Hard deletes most likely need to be supported, due to legal or contractual obligations. Designing with this in mind, makes everything a lot easier in the long run.

rm999 1860 days ago

I’ve always NULL’d values, not deleted rows. E.g. GDPR request? NULL out all identifying information, but keep the record.

As long as your primary key has no business meaning you should never have to delete the row of a table.
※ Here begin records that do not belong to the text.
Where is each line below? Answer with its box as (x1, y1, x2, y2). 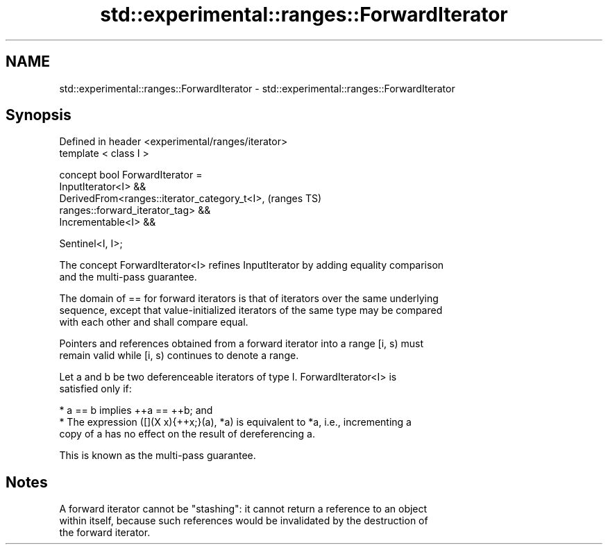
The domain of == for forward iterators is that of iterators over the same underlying (59, 292, 439, 305)
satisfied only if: (59, 383, 132, 395)
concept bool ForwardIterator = (59, 169, 203, 181)
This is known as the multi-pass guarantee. (59, 449, 256, 462)
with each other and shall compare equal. (59, 316, 248, 328)
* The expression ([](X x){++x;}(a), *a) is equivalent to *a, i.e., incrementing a (59, 416, 412, 428)
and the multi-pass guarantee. (59, 271, 197, 283)
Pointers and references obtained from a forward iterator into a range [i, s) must (59, 337, 424, 350)
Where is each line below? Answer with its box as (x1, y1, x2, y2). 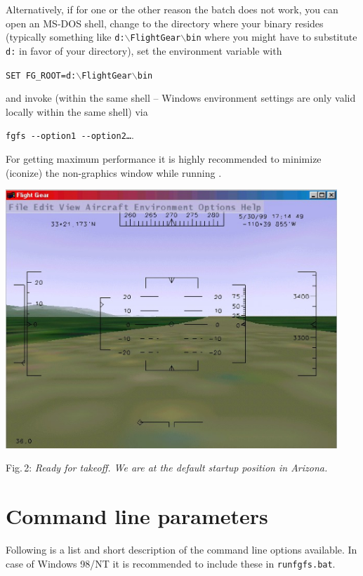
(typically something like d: (6, 29, 125, 44)
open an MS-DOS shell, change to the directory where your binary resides (6, 15, 324, 30)
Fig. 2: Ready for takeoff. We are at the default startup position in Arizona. (6, 460, 328, 475)
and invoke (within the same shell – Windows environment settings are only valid (6, 91, 356, 105)
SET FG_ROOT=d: (6, 70, 77, 81)
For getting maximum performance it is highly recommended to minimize (6, 152, 322, 166)
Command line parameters (6, 502, 268, 530)
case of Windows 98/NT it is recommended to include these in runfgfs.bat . (6, 556, 336, 570)
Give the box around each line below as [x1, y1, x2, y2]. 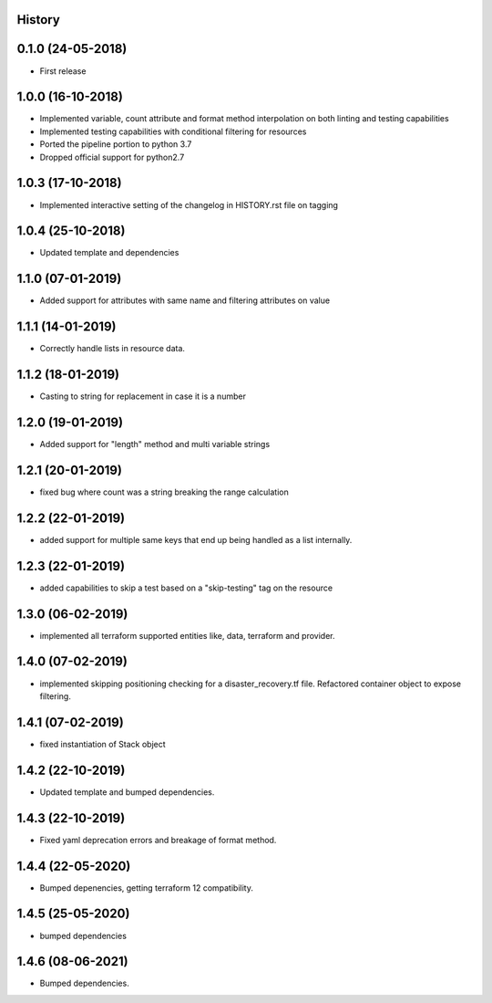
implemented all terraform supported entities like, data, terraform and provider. [39, 630, 336, 641]
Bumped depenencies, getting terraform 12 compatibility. [39, 882, 254, 893]
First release [39, 65, 87, 77]
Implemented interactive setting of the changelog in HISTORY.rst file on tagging [39, 199, 339, 210]
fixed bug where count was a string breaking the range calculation [39, 486, 289, 497]
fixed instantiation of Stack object [39, 738, 166, 749]
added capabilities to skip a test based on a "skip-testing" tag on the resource [39, 582, 333, 593]
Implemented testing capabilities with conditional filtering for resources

FigmentEngine 1860 days ago

INAL, but... you might want to revisit that code. article 17, right to erasure is about erasure of personal data, not about making non-indentifiable. of course they dont define erase or delete :-)

(edit: typo)

Tarq0n 1860 days ago

If you erase all identifying parts it stops meeting the definition of personal data. That should be sufficient.

Aperocky 1860 days ago

well to me the transaction is the same as deleting a record and populating a NULL record.

I don't see why the law should care in any way about a company populating NULL records.

izacus 1860 days ago

> I don't see why the law should care in any way about a company populating NULL records.

It cares if the existence of this record still leaks private data. This is why talking about generic "records" here is pretty wrong - actual data is not interchangeable "records" where you can just slap on a generic cargo cult policy and think you're done.

Different use-cases require different data handling. Although, I do agree, for most CRUD cases it's enough to NULL out rows.

FigmentEngine 1860 days ago

"NULL out all identifying information" is anonymization, not deleting the information.

duncans 1860 days ago

I wrote zeroes to my hard drive. Would you consider the data on my hard drive merely anonymized, or is it deleted?